(My apologies -- I mistakenly posted this to sci.edu. I've canceled
it there, but cancellation are not effective for many servers.)
In Laplace's /Philosophical Essay on Probabilities/, I've read a
passage that troubles me, and I hope someone can shed some light
on it. It's on pages 15-18 of the 1951 Dover paperback containing
the translation into English by Truscott and Emory.
The troublesome passage refers back to Laplace's "Sixth Principle",
which I quote here:
L: Sixth Principle.-- Each of the causes to which an
L: observed event may be attributed is indicated with just
L: as much likelihood as there is probability that the event
L: will take place, supposing the event to be constant. The
L: probability of the existence of any one of these causes
L: is then a fraction whose numerator is the probability of
L: the event resulting from this cause and whose denominator
L: is the sum of the similar probabilities relative to all
L: the causes; if these various causes, considered a priori,
L: are unequally probable, it is necessary , in place of the
L: probability of the event resulting from each cause, to
L: employ the product of this probability by the possibility
L: of the cause itself.
This troubled me on its own, the idea of reasoning back from
observed events to the probability of causes, but I forged ahead
to his Seventh Principle. I won't quote it here because the
example illustrates my difficulty better than the general
principle:
L: Let us imagine an urn which contains only two balls, each
L: of which may be either white or black. One of these balls
L: is drawn and is put back into the urn before proceeding
L: to a new draw. Suppose that in the first two draws white
L: balls have been drawn; the probability of again drawing a
L: white ball at the third draw is required.

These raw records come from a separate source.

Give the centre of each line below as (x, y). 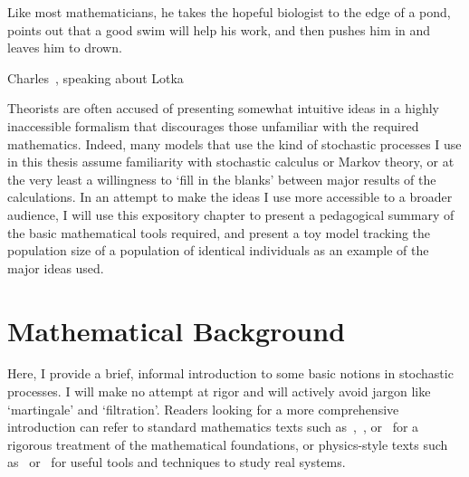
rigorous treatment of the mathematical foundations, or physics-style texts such (228, 444)
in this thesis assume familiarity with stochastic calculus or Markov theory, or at (231, 162)
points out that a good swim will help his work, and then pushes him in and (219, 29)
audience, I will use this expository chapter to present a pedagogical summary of (231, 214)
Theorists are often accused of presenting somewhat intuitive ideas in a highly (223, 108)
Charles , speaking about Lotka (96, 77)
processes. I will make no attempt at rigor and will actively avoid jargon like (219, 391)
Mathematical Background (177, 330)
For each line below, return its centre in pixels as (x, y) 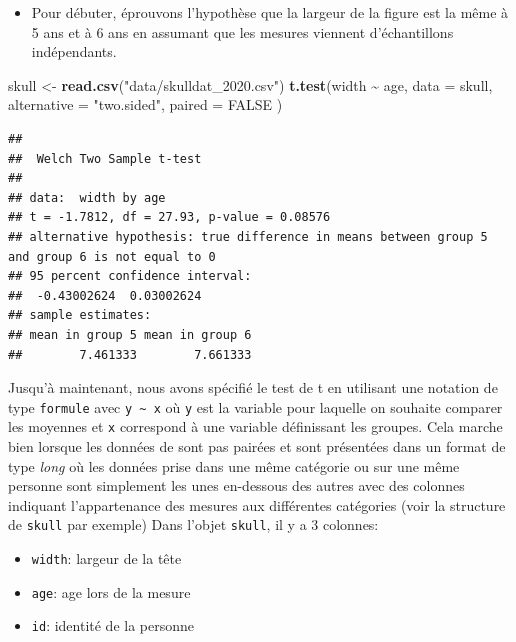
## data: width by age (87, 197)
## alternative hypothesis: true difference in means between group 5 (248, 236)
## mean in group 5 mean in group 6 (130, 334)
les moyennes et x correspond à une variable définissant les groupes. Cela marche (255, 426)
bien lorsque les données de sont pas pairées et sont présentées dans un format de (257, 446)
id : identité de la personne (113, 625)
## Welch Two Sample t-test (105, 158)
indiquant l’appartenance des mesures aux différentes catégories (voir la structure (257, 504)
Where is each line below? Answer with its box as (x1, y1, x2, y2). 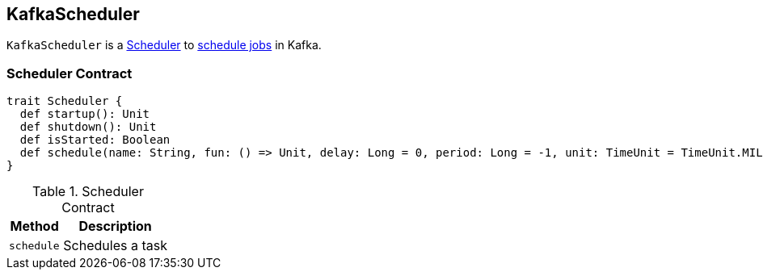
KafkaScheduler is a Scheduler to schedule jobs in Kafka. (6, 38, 322, 52)
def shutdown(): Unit (19, 120, 157, 134)
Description (78, 218, 152, 235)
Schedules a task (63, 237, 167, 254)
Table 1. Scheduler (32, 183, 144, 200)
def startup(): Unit (19, 107, 150, 121)
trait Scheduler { (6, 94, 123, 108)
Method (10, 218, 59, 235)
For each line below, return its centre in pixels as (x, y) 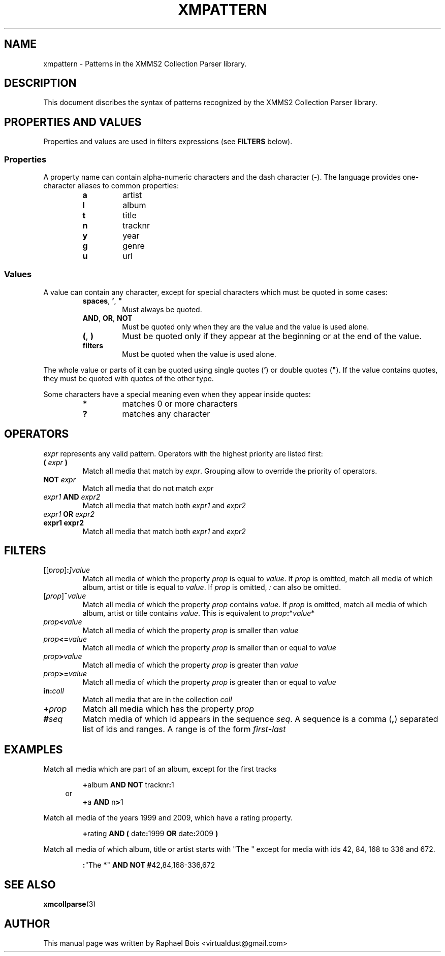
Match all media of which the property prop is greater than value (190, 665)
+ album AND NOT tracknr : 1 (128, 785)
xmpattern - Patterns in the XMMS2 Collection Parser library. (145, 63)
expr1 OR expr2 (69, 514)
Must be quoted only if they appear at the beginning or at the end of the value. (272, 336)
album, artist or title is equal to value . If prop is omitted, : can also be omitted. (212, 587)
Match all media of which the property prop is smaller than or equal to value (209, 648)
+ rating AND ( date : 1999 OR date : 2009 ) (150, 834)
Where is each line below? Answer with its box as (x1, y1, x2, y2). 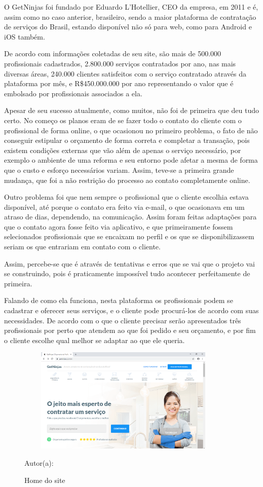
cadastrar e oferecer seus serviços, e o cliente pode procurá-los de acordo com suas (4, 305, 259, 316)
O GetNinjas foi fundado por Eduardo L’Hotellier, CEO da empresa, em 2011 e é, (4, 2, 258, 12)
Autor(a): (24, 458, 54, 468)
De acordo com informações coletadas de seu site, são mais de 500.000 (4, 48, 221, 59)
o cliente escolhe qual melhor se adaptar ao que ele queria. (4, 334, 185, 345)
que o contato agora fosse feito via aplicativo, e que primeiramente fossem (4, 221, 233, 232)
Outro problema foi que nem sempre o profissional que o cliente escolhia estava (4, 192, 249, 202)
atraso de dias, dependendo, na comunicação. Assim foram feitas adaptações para (4, 211, 257, 222)
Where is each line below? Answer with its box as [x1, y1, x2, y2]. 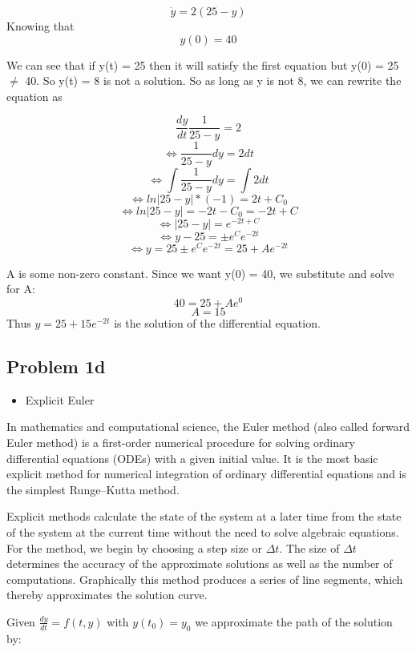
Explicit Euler [25, 391, 95, 408]
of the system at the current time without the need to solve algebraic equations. [6, 523, 399, 540]
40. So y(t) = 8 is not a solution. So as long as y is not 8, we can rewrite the [25, 72, 402, 89]
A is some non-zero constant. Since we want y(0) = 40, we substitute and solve [6, 264, 394, 281]
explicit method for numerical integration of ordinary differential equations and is [6, 465, 406, 482]
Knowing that [6, 18, 75, 34]
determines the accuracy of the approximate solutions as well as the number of [6, 555, 393, 572]
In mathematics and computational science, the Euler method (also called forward [6, 418, 410, 435]
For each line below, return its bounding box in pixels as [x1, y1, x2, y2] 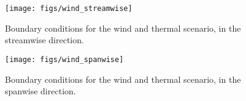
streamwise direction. [5, 33, 84, 46]
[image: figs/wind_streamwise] [5, 4, 133, 13]
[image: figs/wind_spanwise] [5, 55, 124, 64]
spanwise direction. [5, 85, 76, 97]
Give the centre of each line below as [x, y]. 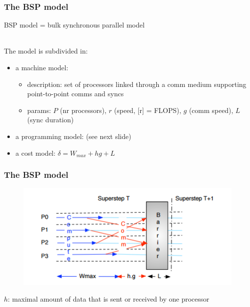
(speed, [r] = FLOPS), [148, 110]
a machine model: [42, 67]
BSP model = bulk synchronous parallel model [74, 25]
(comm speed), [211, 110]
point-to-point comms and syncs [75, 94]
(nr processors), [83, 110]
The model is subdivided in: [46, 51]
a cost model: [36, 153]
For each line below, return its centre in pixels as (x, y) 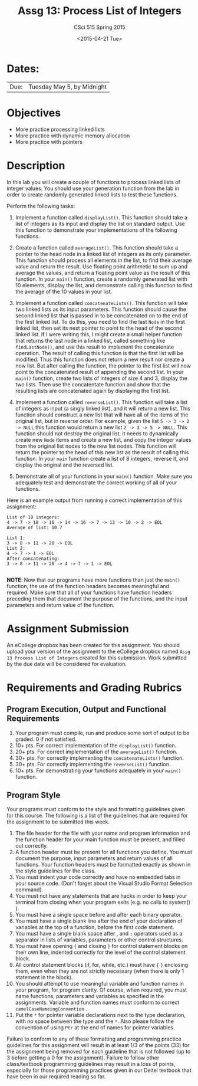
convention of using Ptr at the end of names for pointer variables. (95, 1028)
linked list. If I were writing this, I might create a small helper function (98, 334)
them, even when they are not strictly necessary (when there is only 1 (100, 971)
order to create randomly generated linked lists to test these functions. (92, 194)
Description (36, 165)
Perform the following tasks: (41, 206)
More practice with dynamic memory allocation (72, 135)
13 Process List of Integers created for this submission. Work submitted (97, 657)
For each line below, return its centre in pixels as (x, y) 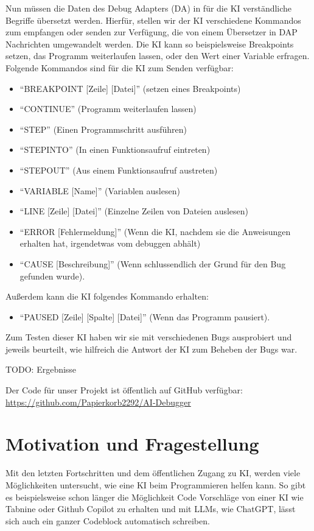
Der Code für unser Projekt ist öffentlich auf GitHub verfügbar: (124, 390)
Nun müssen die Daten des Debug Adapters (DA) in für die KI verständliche (149, 8)
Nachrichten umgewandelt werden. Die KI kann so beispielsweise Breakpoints (150, 44)
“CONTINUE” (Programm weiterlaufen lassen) (108, 109)
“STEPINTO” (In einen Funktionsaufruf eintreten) (115, 149)
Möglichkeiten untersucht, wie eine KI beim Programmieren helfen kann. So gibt (156, 484)
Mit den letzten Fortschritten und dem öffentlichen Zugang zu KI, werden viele (153, 473)
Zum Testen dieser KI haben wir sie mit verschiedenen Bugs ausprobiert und (149, 337)
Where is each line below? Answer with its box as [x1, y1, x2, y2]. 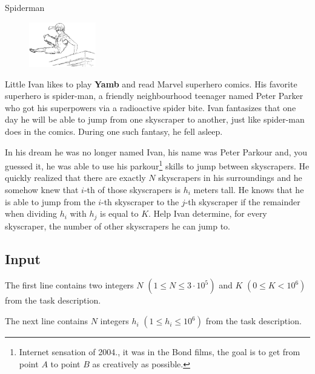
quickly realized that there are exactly [5, 171, 146, 184]
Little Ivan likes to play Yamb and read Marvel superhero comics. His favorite [5, 77, 297, 90]
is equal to [100, 207, 139, 220]
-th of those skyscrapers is [84, 183, 181, 196]
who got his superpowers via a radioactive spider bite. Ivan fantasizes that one [5, 101, 296, 114]
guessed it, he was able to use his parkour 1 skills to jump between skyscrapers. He [5, 158, 310, 172]
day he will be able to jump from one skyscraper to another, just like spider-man [5, 113, 305, 126]
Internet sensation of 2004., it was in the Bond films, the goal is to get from [19, 345, 300, 358]
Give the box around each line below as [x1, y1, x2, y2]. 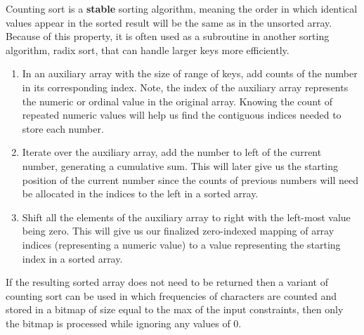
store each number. [22, 121, 104, 136]
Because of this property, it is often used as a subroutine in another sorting [6, 29, 330, 44]
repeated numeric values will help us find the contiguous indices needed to [22, 107, 342, 122]
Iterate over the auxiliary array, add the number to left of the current [22, 145, 322, 159]
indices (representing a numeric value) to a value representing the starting [22, 237, 341, 251]
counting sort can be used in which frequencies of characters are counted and [6, 288, 337, 303]
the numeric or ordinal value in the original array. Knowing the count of [22, 93, 333, 108]
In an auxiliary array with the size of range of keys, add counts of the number [22, 66, 358, 81]
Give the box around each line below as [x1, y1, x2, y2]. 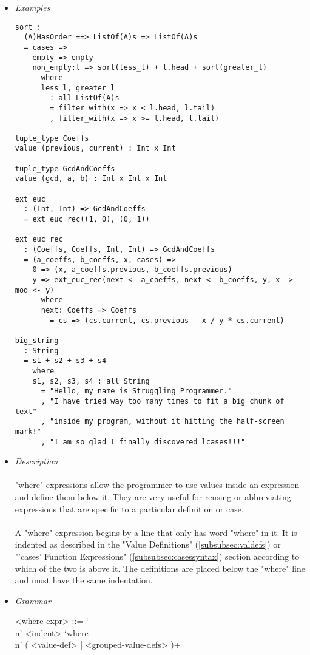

At this point I stopped to think. Try as I might, I couldn't see
a _logical_ procedure for computing the desired probability on
the information given.
L: Only two hypotheses can be made here: either one of the
L: balls is white and the other black, or both are white. In
L: the first hypothesis the probability of the event
L: observed is 1/4; it is unity or certainty in the second.
So far I have no difficulties: the above four lines could be
duplicated by any student at the end of a first lecture on
probability. But now it gets tricky:
L: Thus in regarding these hypotheses as so many causes, we
L: shall have for the sixth principle 1/5 and 4/5 for their
L: respective probabilities.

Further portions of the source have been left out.